- Born: Yin Carl Paradies
- Education: Northern Territory University; University of Newcastle; University of California, Berkeley; University of Melbourne;
- Known for: Race relations; Race and health;
- Awards: NAIDOC Scholar of the Year Award (2007)
- Scientific career
- Fields: Public health
- Institutions: Deakin University
- Thesis: Race, racism, stress and Indigenous health (2006)

= Yin Paradies =

Australian public health researcher

Yin C. Paradies is Alfred Deakin Professor and Chair in Race Relations at Deakin University. He is a Wakaya (Aboriginal) man known for his research on the health and societal effects of racism, as well as his work on applying anti-racism principles in a wide variety of settings.
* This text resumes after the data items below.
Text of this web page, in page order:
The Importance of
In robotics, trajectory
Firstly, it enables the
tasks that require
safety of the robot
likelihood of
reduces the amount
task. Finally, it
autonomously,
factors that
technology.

He also teaches and undertakes research in Indigenous knowledges and decolonisation. In 2007, he received the NAIDOC Scholar of the Year Award. Paradies was named one of 40 lifetime superstars of Australian research in 2021, the leading Australian researcher in the field of ethnic and cultural studies in 2023 and one of the top 40 Aboriginal and Torres Strait Islander STEM leaders in 2024. Paradies was elected Fellow of the Academy of the Social Sciences in Australia in November 2021 and of the Australian Academy of the Humanities in 2024.